Basically the same with those 3-liners. But there you just gain two ins. cycles but loose two longs on memory for each call.
start with a list of the less often occurring calls in source and compare to a mental list to the most often called while running list.
inline the calls until you run out of cog memory...
Enjoy!
Mike
forums.parallax.com/discussion/115518/new-4-3-touchscreen-lcd-for-propeller-used-screens-almost-free-w-purchase/p1
How will you fit 320x240 pixels with 16bits per pixel into the RAM of the Propeller?
Andy
60 frames a second requires one frame every 16.67 mS
240 lines per frame is one line every 69.44 usec
320 pixels per line is one pixel every 217.01 nsec
This is without subtracting the time taken for vertical and horizontal sync which will make the time per pixel even less.

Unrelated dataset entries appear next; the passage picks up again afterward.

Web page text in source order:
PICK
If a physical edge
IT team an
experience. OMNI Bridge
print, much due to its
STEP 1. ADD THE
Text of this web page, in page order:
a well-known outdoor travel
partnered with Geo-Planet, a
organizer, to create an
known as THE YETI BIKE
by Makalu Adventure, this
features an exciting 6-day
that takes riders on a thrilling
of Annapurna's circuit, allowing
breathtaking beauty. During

A read from hub ram takes 8 to 23 clock cycles, and most others take 4 cycles. At 100MHz each cycle takes 10nS. A cog can access the Hub once every 16 System Clock cycles so best case there is only time for one hub access (8 x 10nS = 80nS) and two 4 cycle instructions (2 x 4 x 10 = 80nS). Any more instructions would require missing the next hub access window.
If I read the source correctly, the display has it's own controller, you are not driving it directly, right ?

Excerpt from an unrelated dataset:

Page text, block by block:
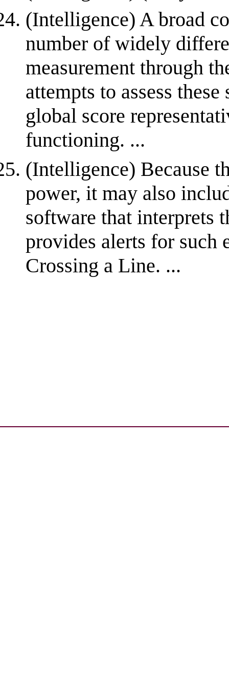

If so, take a look at the attached source code. I wrote a driver for a display using the SSD1289 controller, it is capable of 60fps (well, nearly, 59.9fps) using 4 scanline buffers and some hardware tricks: invert the R/S line so you can load 16 bits of data directly from hub to OUTA (otherwise you have to set the R/S bit each time), this also has the side effect of driving the WR line low so you have to just drive it back HIGH to complete the write cycle. It doesn't use the CS line, the display is always selected. A bit of loop unrolling is also necessary because of the hub access window.
Hope this helps.
Good catch on the subroutines. Every call is basically 8 cycles since every call is also followed by a ret. Every nanosecond counts.

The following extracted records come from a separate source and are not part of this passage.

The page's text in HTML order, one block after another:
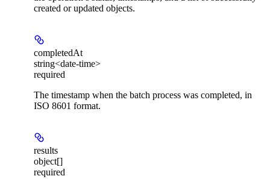
created or updated objects.
completedAt
string<date-time>
required
The timestamp when the batch process was completed, in
ISO 8601 format.
results
object[]
required

Thanks for the list of resources. Although the display does indeed have a resolution of 320x240, I'm not doing bitmapped graphics here (maybe should have stated that before...)
Also, every two pixels on the display are being treated as one, making the effective resolution 160x120. I only need roughly 2.5KB to do 300 8x8 tiles.
Thanks for mentioning the on-chip video generator; you bring up a good point. I have a follow-up question: I assume the video generator and the cogs are driven by the same clock (external osc. + PLL). How is it that the generator can do this job any faster than the cog? Is it because the generator is dedicated whereas cog is doing much more than outputting the video stream?
Thanks a bunch for the code; I hope I can adapt it to my display driver. Loading 16 bits from hub to outa? That's pretty impressive.
Thanks for the resources. Just as a clarification, if I go the non-video generator route, it's mainly waiting for hub access that slows down pixel transfer? If this is the case, maybe the Prop isn't the best tool for this; I really need the 16-bit color depth. On average, how does the bandwidth of PICs compare to the Prop (obviously, each PIC model is different)
One is SSD1928 and another is FT800.
I can't believe what I'm seeing...I'm not questioning it either.
By unrolling the pixel transfer loop and replacing all of my calls with inlines, I managed to shave off enough cog time to cleanly do 40fps. There's gotta be something else I can do...
I'm already overclocked at 96MHz. I wonder if that extra 4MHz is enough to get it over the hump; I don't have a 6.25MHz crystal on hand, though.
I'm so close to 60, but if all else fails, I'll settle for 50 since this is PAL update rate.
I suppose the other question is can you organize your screen data differently to help improve transfer?